• _Work order_: An exact copy is needed of the lines in the entries below from the line with "A Python library" up to and including the line with "les résultats n’étaient", and of nothing else. Leave the pictures out.

[[ Information supplied open ]]

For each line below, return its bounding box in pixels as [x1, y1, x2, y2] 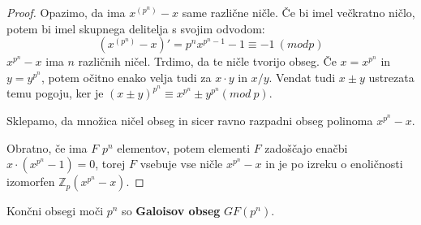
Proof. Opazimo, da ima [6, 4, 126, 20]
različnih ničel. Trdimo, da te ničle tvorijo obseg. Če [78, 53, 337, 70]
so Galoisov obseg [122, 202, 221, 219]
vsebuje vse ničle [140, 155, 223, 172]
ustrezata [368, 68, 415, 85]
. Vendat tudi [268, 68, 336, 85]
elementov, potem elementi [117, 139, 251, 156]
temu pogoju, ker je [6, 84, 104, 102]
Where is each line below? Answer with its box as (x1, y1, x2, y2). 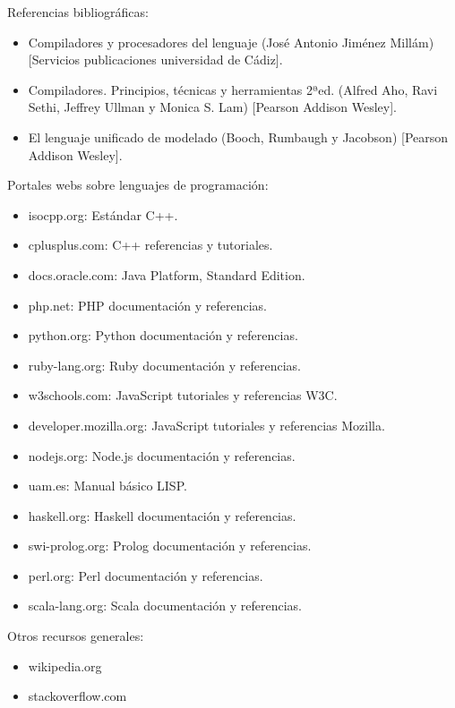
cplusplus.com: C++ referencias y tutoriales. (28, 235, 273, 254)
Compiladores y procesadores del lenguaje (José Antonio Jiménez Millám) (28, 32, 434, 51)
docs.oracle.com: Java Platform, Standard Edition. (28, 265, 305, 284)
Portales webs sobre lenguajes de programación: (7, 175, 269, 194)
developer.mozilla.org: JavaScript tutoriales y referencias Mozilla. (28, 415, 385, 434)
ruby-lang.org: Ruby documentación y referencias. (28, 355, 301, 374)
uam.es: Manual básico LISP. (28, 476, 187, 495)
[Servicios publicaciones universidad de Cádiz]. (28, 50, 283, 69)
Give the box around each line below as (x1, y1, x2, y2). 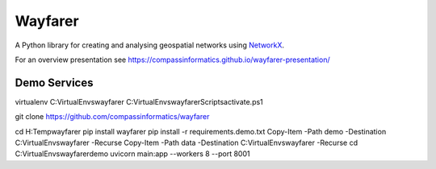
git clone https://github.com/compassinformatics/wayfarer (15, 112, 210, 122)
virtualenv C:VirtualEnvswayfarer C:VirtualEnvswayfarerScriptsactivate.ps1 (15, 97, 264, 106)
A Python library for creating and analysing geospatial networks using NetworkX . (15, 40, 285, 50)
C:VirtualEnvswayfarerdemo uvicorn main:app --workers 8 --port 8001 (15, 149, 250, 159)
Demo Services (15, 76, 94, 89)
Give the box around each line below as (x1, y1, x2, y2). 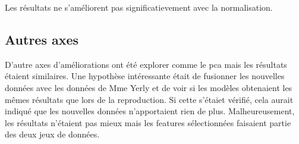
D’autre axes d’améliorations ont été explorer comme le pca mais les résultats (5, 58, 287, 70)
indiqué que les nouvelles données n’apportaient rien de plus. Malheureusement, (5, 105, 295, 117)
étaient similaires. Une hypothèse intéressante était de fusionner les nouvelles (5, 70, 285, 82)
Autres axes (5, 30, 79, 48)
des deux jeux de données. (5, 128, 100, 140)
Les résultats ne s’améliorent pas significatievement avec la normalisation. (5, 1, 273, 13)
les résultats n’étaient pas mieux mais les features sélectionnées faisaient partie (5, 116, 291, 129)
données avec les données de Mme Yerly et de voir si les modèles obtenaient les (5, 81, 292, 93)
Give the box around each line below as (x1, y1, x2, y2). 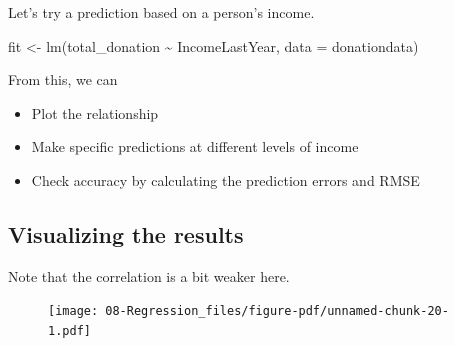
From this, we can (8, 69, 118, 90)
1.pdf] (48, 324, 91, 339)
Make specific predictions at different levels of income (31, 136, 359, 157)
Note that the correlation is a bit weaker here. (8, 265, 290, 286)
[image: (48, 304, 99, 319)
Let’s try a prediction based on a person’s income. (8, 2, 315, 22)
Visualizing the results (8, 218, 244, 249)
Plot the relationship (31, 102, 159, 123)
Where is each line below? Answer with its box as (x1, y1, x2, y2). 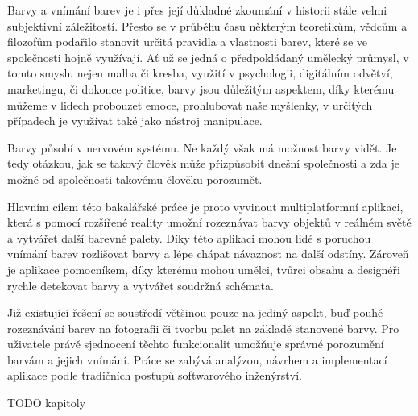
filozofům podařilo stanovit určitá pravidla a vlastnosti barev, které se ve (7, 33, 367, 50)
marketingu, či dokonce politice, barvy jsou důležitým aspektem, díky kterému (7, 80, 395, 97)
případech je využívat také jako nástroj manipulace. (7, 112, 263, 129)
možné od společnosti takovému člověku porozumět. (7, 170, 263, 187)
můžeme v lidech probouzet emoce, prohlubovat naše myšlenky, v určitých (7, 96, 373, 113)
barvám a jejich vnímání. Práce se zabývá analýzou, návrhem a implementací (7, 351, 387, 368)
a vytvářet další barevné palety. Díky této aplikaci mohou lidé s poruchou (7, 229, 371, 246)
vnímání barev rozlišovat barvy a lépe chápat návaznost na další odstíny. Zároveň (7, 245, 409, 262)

[[ Information supplied closed ]]
[[ Information supplied open ]]

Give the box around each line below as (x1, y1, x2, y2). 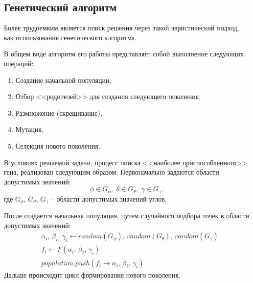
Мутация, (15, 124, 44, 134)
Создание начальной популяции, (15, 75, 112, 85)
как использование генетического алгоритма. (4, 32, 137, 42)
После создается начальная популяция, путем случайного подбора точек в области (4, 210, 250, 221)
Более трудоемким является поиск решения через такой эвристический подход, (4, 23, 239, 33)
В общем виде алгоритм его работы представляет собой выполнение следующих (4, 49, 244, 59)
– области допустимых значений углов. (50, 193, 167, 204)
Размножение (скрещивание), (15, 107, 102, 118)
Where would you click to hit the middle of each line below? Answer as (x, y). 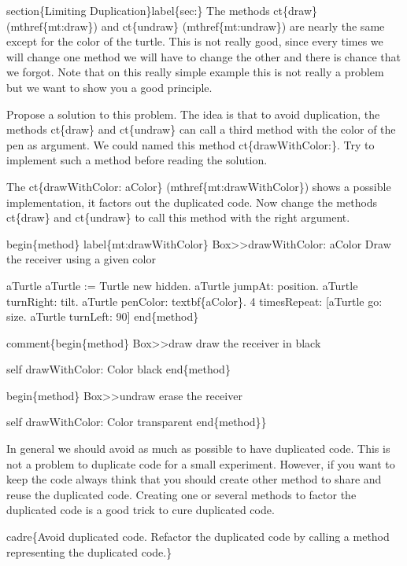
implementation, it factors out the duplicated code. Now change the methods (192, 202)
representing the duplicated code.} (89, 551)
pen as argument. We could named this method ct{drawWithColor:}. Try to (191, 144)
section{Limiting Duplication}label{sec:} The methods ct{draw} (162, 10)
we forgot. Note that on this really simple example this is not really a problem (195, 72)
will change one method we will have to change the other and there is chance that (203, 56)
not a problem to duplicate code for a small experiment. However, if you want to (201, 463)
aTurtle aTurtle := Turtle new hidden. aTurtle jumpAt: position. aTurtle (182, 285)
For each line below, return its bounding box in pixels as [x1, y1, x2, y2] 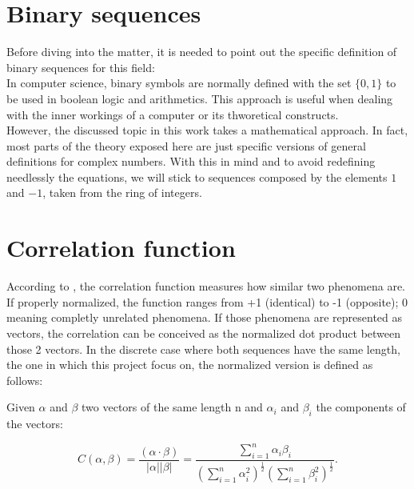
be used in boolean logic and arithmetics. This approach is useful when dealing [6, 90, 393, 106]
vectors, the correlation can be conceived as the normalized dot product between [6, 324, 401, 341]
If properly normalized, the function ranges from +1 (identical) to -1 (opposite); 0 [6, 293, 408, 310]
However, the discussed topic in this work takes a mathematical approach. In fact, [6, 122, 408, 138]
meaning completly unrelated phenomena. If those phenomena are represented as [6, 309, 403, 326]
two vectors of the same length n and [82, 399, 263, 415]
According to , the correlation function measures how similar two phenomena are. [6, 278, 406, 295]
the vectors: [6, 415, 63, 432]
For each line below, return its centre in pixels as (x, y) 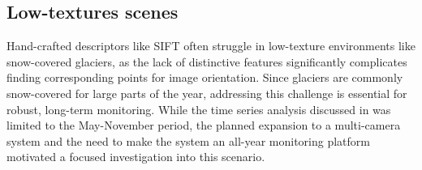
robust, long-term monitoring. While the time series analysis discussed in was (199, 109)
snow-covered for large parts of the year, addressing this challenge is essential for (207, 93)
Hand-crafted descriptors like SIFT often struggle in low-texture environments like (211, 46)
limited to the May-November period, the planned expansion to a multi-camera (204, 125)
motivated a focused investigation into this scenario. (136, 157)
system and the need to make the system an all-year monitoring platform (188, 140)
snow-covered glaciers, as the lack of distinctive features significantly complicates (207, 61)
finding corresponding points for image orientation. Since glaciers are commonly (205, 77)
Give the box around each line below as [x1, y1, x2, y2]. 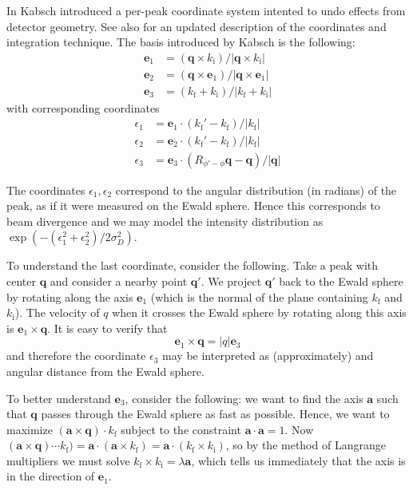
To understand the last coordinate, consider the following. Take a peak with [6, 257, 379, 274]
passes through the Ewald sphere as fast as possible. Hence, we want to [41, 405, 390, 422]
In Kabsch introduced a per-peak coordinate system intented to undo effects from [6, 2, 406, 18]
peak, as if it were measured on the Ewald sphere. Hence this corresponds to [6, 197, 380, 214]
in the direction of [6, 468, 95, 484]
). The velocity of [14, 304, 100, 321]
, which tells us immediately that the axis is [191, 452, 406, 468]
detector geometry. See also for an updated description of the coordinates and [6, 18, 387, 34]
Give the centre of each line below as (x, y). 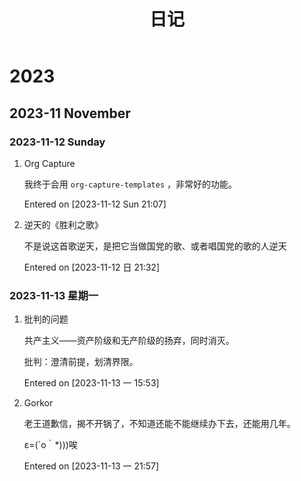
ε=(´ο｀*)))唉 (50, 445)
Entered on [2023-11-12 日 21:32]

[[ Information supplied closed ]]
[[ Information supplied open ]]

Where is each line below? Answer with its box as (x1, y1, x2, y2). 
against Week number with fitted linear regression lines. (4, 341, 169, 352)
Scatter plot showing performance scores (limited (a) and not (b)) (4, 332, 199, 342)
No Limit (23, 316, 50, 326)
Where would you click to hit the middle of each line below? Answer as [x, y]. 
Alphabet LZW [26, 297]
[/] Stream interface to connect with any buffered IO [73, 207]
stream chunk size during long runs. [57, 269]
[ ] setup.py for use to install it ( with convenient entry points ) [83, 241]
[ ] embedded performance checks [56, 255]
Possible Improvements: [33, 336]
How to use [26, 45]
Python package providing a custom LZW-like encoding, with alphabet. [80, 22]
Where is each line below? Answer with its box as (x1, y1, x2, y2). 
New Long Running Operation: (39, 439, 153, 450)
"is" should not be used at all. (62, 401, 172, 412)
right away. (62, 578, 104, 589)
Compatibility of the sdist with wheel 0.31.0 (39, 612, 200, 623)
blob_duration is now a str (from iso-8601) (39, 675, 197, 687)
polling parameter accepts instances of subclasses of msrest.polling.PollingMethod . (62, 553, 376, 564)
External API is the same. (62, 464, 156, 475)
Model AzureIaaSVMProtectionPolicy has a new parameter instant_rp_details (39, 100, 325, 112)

[[ Information supplied closed ]]

• _Response to the exercise_:
A Python library for creating and analysing geospatial networks using NetworkX . (15, 40, 285, 50)
C:VirtualEnvswayfarerdemo uvicorn main:app --workers 8 --port 8001 (15, 149, 250, 159)
Demo Services (15, 76, 94, 89)
Give the box around each line below as (x1, y1, x2, y2). 
D’autre axes d’améliorations ont été explorer comme le pca mais les résultats (5, 58, 287, 70)
indiqué que les nouvelles données n’apportaient rien de plus. Malheureusement, (5, 105, 295, 117)
étaient similaires. Une hypothèse intéressante était de fusionner les nouvelles (5, 70, 285, 82)
Autres axes (5, 30, 79, 48)
des deux jeux de données. (5, 128, 100, 140)
Les résultats ne s’améliorent pas significatievement avec la normalisation. (5, 1, 273, 13)
les résultats n’étaient pas mieux mais les features sélectionnées faisaient partie (5, 116, 291, 129)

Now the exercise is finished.